Data items:

* * *

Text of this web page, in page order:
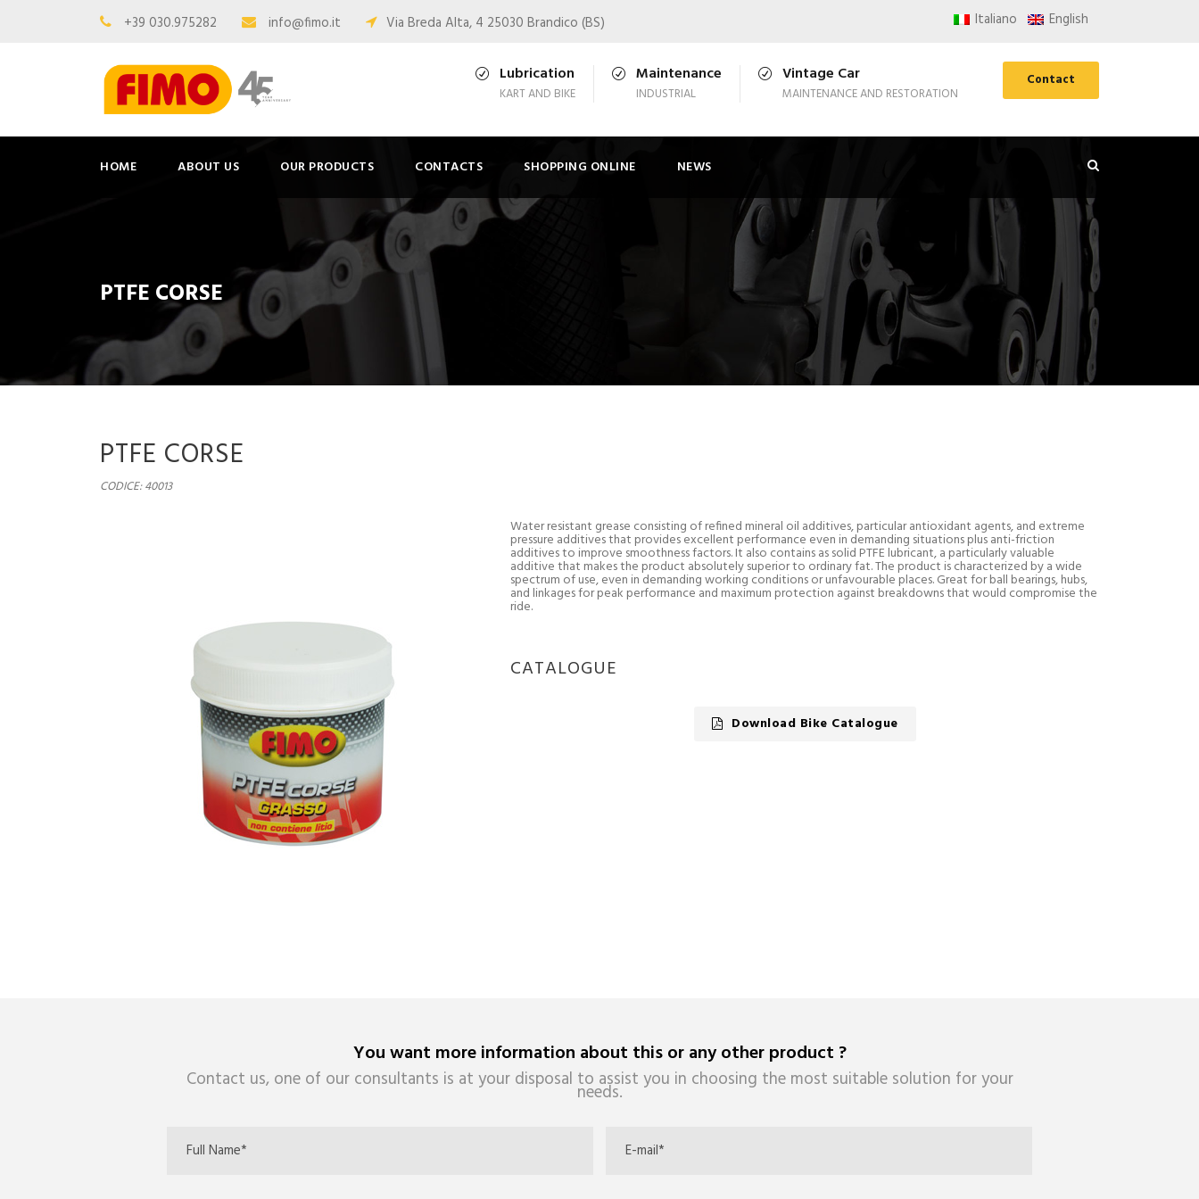
+39 030.975282 info@fimo.it Via Breda Alta, 4 25030 Brandico (BS) Italiano English
Lubrication
KART AND BIKE
Maintenance
INDUSTRIAL
Vintage Car
MAINTENANCE AND RESTORATION
Contact
HOME ABOUT US OUR PRODUCTS CONTACTS SHOPPING ONLINE NEWS
PTFE CORSE
PTFE CORSE
CODICE: 40013
Water resistant grease consisting of refined mineral oil additives, particular antioxidant agents, and extreme
pressure additives that provides excellent performance even in demanding situations plus anti-friction
additives to improve smoothness factors. It also contains as solid PTFE lubricant, a particularly valuable
additive that makes the product absolutely superior to ordinary fat. The product is characterized by a wide
spectrum of use, even in demanding working conditions or unfavourable places. Great for ball bearings, hubs,
and linkages for peak performance and maximum protection against breakdowns that would compromise the
ride.
CATALOGUE
Download Bike Catalogue
You want more information about this or any other product ?
Contact us, one of our consultants is at your disposal to assist you in choosing the most suitable solution for your
needs.
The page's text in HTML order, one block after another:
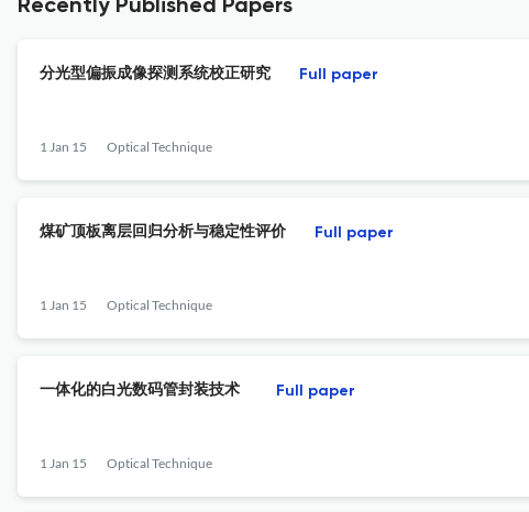
Recently Published Papers
分光型偏振成像探测系统校正研究
1 Jan 15 Optical Technique
Full paper
煤矿顶板离层回归分析与稳定性评价
1 Jan 15 Optical Technique
Full paper
一体化的白光数码管封装技术
1 Jan 15 Optical Technique
Full paper
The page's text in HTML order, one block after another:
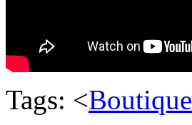
Tags: <Boutique
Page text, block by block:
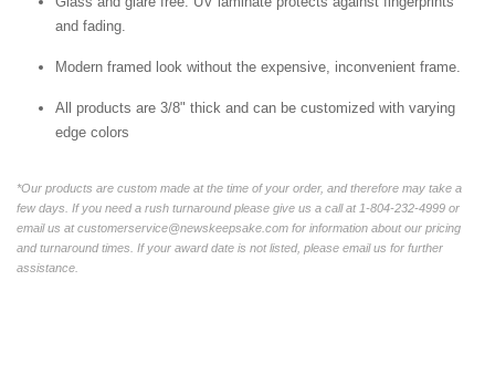
and fading.
Modern framed look without the expensive, inconvenient frame.
All products are 3/8" thick and can be customized with varying
edge colors
*Our products are custom made at the time of your order, and therefore may take a
few days. If you need a rush turnaround please give us a call at 1-804-232-4999 or
email us at customerservice@newskeepsake.com for information about our pricing
and turnaround times. If your award date is not listed, please email us for further
assistance.
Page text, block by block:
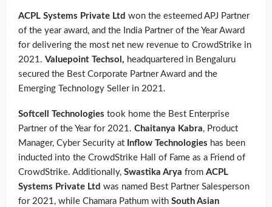
ACPL Systems Private Ltd won the esteemed APJ Partner
of the year award, and the India Partner of the Year Award
for delivering the most net new revenue to CrowdStrike in
2021. Valuepoint Techsol, headquartered in Bengaluru
secured the Best Corporate Partner Award and the
Emerging Technology Seller in 2021.
Softcell Technologies took home the Best Enterprise
Partner of the Year for 2021. Chaitanya Kabra, Product
Manager, Cyber Security at Inflow Technologies has been
inducted into the CrowdStrike Hall of Fame as a Friend of
CrowdStrike. Additionally, Swastika Arya from ACPL
Systems Private Ltd was named Best Partner Salesperson
for 2021, while Chamara Pathum with South Asian
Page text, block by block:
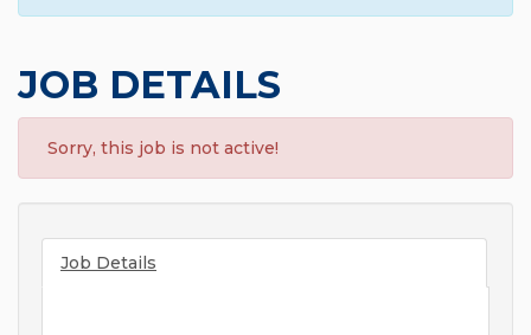
JOB DETAILS
Sorry, this job is not active!
Job Details
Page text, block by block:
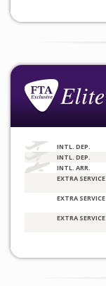
INTL. DEP.
INTL. DEP.
INTL. ARR.
EXTRA SERVICE
EXTRA SERVICE
EXTRA SERVICE
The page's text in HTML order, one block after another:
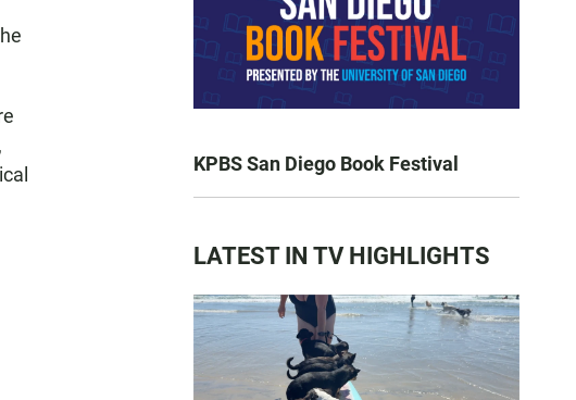
KPBS San Diego Book Festival
LATEST IN TV HIGHLIGHTS
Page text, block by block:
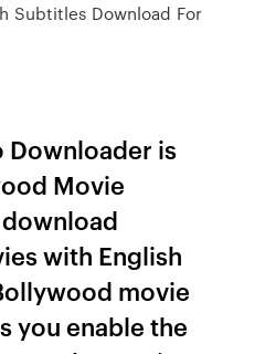
Subtitles Download For
Downloader is
Movie
with English
movie
you enable the
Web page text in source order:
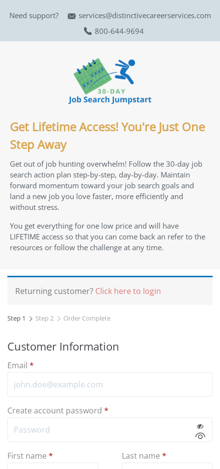
Need support?
services@distinctivecareerservices.com
800-644-9694
Get Lifetime Access! You're Just One
Step Away
Get out of job hunting overwhelm! Follow the 30-day job
search action plan step-by-step, day-by-day. Maintain
forward momentum toward your job search goals and
land a new job you love faster, more efficiently and
without stress.
You get everything for one low price and will have
LIFETIME access so that you can come back an refer to the
resources or follow the challenge at any time.
Returning customer? Click here to login
Step 1 Step 2 Order Complete
Customer Information
Email *
Create account password *
First name * Last name *
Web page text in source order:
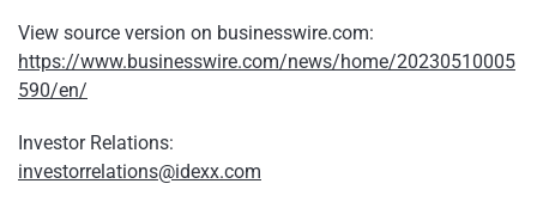
View source version on businesswire.com:
https://www.businesswire.com/news/home/20230510005
590/en/
Investor Relations:
investorrelations@idexx.com
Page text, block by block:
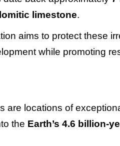
limestone.
aims to protect these
while promoting
are locations of
the Earth’s 4.6 billion-

* * *

* Work to be completed *
The answer must be an exact copy of the lines from the start of the records above through the line containing "Download Bike Catalogue", with no pictures in it.

* Result *
Text of this web page, in page order:
+39 030.975282 info@fimo.it Via Breda Alta, 4 25030 Brandico (BS) Italiano English
Lubrication
KART AND BIKE
Maintenance
INDUSTRIAL
Vintage Car
MAINTENANCE AND RESTORATION
Contact
HOME ABOUT US OUR PRODUCTS CONTACTS SHOPPING ONLINE NEWS
PTFE CORSE
PTFE CORSE
CODICE: 40013
Water resistant grease consisting of refined mineral oil additives, particular antioxidant agents, and extreme
pressure additives that provides excellent performance even in demanding situations plus anti-friction
additives to improve smoothness factors. It also contains as solid PTFE lubricant, a particularly valuable
additive that makes the product absolutely superior to ordinary fat. The product is characterized by a wide
spectrum of use, even in demanding working conditions or unfavourable places. Great for ball bearings, hubs,
and linkages for peak performance and maximum protection against breakdowns that would compromise the
ride.
CATALOGUE
Download Bike Catalogue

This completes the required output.